Data records:
○ ○ ○ ○ ○
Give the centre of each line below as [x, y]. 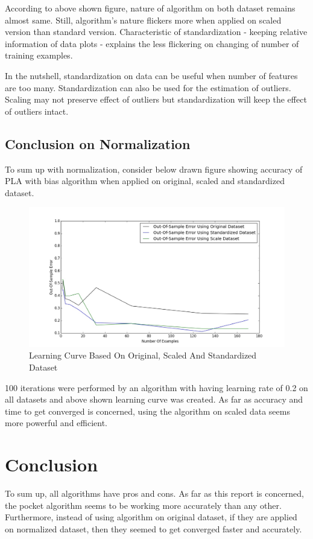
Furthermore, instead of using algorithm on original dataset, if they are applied [151, 517]
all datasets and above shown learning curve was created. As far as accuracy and [154, 399]
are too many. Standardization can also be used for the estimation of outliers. [148, 87]
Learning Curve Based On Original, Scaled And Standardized [143, 355]
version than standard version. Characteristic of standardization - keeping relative [156, 32]
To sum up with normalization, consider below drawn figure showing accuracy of [154, 169]
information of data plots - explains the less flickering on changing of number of [152, 43]
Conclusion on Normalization [98, 143]
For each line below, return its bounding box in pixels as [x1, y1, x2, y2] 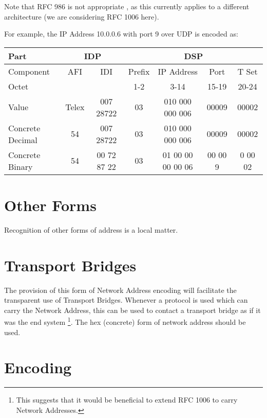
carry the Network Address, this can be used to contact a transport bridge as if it [4, 304, 261, 315]
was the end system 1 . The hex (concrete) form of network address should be [4, 315, 246, 327]
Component [8, 65, 50, 77]
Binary [8, 160, 33, 172]
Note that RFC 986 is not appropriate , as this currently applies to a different [4, 1, 250, 11]
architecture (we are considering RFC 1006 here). [4, 11, 159, 22]
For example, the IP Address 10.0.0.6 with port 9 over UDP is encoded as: [4, 28, 238, 39]
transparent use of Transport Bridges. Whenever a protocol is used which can [4, 294, 248, 305]
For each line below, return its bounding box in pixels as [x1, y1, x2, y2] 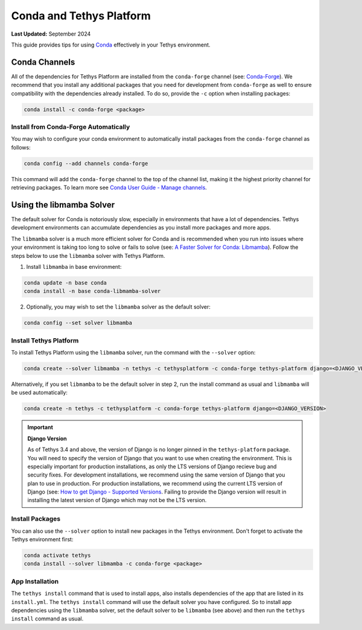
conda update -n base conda [24, 279, 107, 286]
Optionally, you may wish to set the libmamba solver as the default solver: [26, 303, 211, 310]
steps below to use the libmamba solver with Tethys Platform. [11, 252, 165, 259]
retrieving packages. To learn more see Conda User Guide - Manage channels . [11, 184, 208, 191]
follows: [11, 144, 31, 151]
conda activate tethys [24, 552, 91, 559]
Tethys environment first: [11, 536, 74, 543]
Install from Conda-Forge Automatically [11, 123, 130, 131]
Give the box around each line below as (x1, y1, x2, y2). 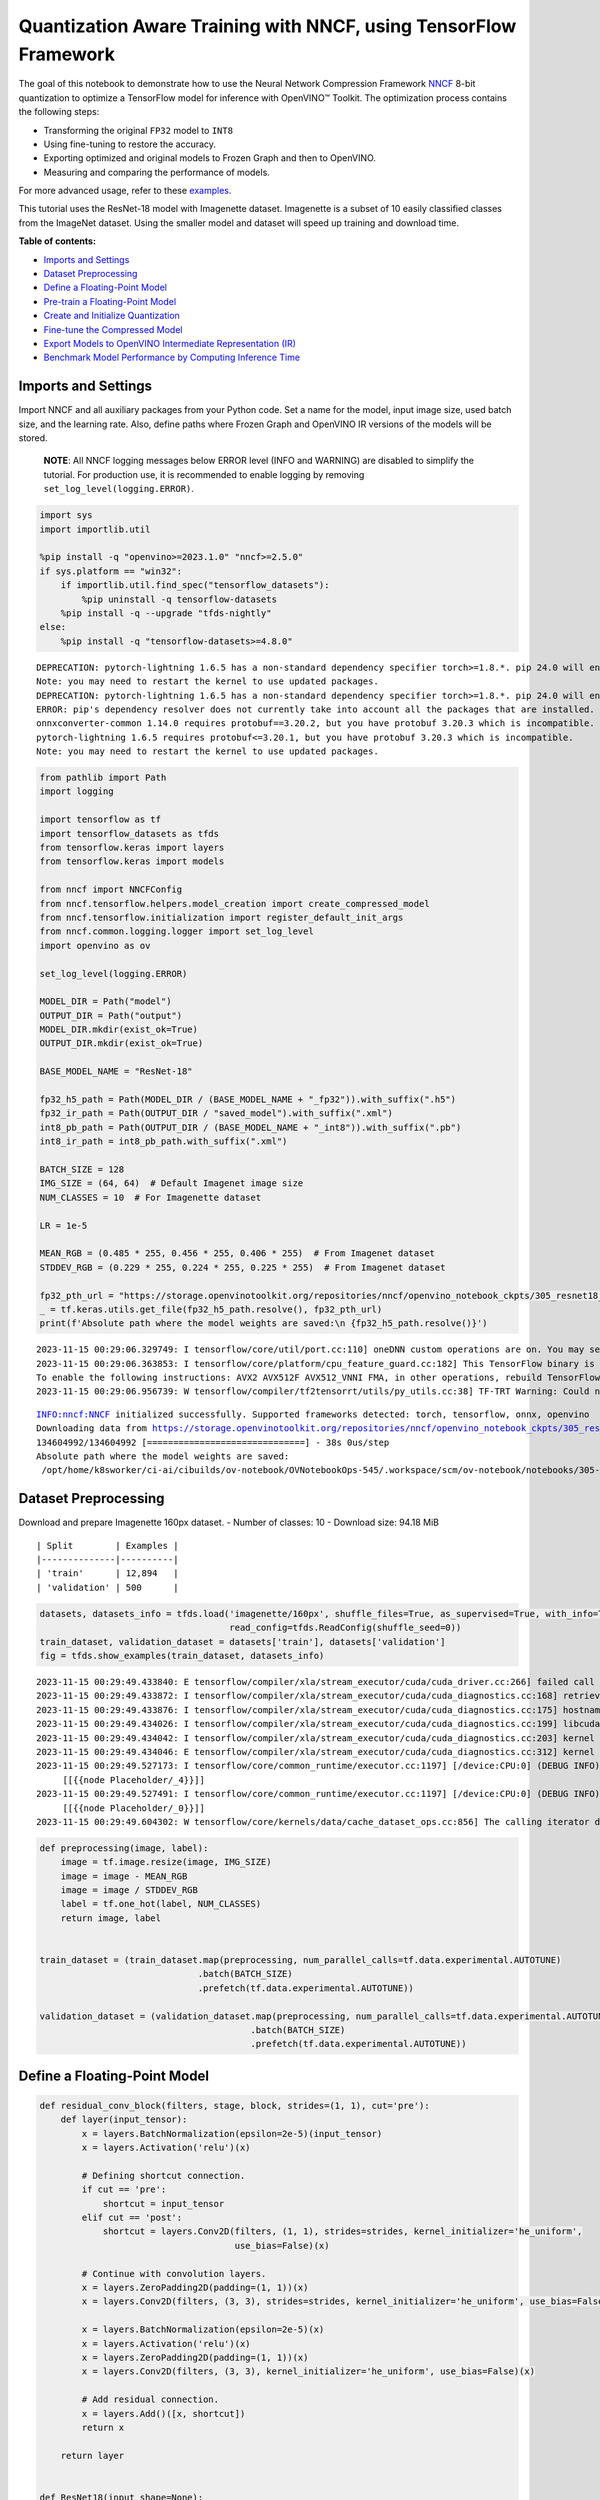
○ ○ ○ ○ ○
What is required
Write out all the entries again, word for word, and print no images.

Task result
Give the centre of each line below as [x, y]. 
Furthermore, instead of using algorithm on original dataset, if they are applied [151, 517]
all datasets and above shown learning curve was created. As far as accuracy and [154, 399]
are too many. Standardization can also be used for the estimation of outliers. [148, 87]
Learning Curve Based On Original, Scaled And Standardized [143, 355]
version than standard version. Characteristic of standardization - keeping relative [156, 32]
To sum up with normalization, consider below drawn figure showing accuracy of [154, 169]
information of data plots - explains the less flickering on changing of number of [152, 43]
Conclusion on Normalization [98, 143]
For each line below, return its bounding box in pixels as [x1, y1, x2, y2] 
carry the Network Address, this can be used to contact a transport bridge as if it [4, 304, 261, 315]
was the end system 1 . The hex (concrete) form of network address should be [4, 315, 246, 327]
Component [8, 65, 50, 77]
Binary [8, 160, 33, 172]
Note that RFC 986 is not appropriate , as this currently applies to a different [4, 1, 250, 11]
architecture (we are considering RFC 1006 here). [4, 11, 159, 22]
For example, the IP Address 10.0.0.6 with port 9 over UDP is encoded as: [4, 28, 238, 39]
transparent use of Transport Bridges. Whenever a protocol is used which can [4, 294, 248, 305]
For each line below, return its bounding box in pixels as [x1, y1, x2, y2] 
conda update -n base conda [24, 279, 107, 286]
Optionally, you may wish to set the libmamba solver as the default solver: [26, 303, 211, 310]
steps below to use the libmamba solver with Tethys Platform. [11, 252, 165, 259]
retrieving packages. To learn more see Conda User Guide - Manage channels . [11, 184, 208, 191]
follows: [11, 144, 31, 151]
conda activate tethys [24, 552, 91, 559]
Tethys environment first: [11, 536, 74, 543]
Install from Conda-Forge Automatically [11, 123, 130, 131]
Give the box around each line below as (x1, y1, x2, y2). 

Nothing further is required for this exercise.